[Data entries]
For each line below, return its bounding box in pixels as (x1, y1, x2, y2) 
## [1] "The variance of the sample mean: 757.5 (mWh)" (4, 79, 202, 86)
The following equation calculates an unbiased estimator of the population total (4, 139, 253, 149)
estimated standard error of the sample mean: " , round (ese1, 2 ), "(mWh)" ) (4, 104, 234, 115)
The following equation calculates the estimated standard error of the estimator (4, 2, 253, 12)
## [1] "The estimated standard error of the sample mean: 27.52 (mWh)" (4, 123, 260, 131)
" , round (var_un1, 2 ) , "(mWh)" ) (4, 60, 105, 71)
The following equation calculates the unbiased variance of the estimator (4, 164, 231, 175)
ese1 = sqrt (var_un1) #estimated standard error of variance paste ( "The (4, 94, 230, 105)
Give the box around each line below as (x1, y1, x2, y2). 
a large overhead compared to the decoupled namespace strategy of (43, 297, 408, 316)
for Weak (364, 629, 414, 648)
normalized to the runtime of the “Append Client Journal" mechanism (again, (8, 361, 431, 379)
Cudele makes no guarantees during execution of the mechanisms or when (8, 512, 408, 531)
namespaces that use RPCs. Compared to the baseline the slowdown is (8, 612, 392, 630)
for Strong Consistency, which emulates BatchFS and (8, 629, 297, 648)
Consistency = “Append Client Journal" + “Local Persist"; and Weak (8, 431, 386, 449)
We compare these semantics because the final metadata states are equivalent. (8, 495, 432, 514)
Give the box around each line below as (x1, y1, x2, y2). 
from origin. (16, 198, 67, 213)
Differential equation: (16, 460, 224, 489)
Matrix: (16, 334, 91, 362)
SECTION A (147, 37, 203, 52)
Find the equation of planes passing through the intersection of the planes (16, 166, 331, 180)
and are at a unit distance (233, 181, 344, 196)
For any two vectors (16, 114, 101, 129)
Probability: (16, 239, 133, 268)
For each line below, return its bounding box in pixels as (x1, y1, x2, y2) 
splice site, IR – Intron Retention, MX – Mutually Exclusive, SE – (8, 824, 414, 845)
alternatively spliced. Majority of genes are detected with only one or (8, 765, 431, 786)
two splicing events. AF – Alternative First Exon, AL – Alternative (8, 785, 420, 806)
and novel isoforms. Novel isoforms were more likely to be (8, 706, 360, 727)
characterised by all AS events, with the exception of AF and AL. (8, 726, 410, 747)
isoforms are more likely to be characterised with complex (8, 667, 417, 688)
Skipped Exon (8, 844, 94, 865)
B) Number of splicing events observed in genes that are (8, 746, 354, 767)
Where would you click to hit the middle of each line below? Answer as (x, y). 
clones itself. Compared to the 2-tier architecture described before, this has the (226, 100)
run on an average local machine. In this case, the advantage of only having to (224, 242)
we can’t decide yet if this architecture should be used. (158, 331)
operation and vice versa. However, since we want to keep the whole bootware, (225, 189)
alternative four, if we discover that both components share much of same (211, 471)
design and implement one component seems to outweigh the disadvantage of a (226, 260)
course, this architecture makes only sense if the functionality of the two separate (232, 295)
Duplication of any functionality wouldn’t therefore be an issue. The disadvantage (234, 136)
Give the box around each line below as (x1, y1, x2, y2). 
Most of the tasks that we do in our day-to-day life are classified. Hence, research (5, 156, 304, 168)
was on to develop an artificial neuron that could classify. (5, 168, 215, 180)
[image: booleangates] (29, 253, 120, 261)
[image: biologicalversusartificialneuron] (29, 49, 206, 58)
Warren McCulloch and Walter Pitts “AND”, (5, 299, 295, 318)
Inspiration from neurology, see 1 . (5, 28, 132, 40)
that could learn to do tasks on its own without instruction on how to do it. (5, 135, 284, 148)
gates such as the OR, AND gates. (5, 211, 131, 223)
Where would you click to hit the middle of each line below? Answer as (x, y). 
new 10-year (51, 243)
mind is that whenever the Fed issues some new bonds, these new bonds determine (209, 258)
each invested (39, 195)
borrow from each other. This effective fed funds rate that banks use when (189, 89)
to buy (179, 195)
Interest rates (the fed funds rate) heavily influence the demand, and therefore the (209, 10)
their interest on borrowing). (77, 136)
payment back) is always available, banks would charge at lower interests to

# Problem description
What is needed is an exact copy of the entries above, from the first line through the line holding "Cudele makes no", with both of those lines kept; please give nothing else.

# Your solution
For each line below, return its bounding box in pixels as (x1, y1, x2, y2) 
## [1] "The variance of the sample mean: 757.5 (mWh)" (4, 79, 202, 86)
The following equation calculates an unbiased estimator of the population total (4, 139, 253, 149)
estimated standard error of the sample mean: " , round (ese1, 2 ), "(mWh)" ) (4, 104, 234, 115)
The following equation calculates the estimated standard error of the estimator (4, 2, 253, 12)
## [1] "The estimated standard error of the sample mean: 27.52 (mWh)" (4, 123, 260, 131)
" , round (var_un1, 2 ) , "(mWh)" ) (4, 60, 105, 71)
The following equation calculates the unbiased variance of the estimator (4, 164, 231, 175)
ese1 = sqrt (var_un1) #estimated standard error of variance paste ( "The (4, 94, 230, 105)
Give the box around each line below as (x1, y1, x2, y2). 
a large overhead compared to the decoupled namespace strategy of (43, 297, 408, 316)
for Weak (364, 629, 414, 648)
normalized to the runtime of the “Append Client Journal" mechanism (again, (8, 361, 431, 379)
Cudele makes no guarantees during execution of the mechanisms or when (8, 512, 408, 531)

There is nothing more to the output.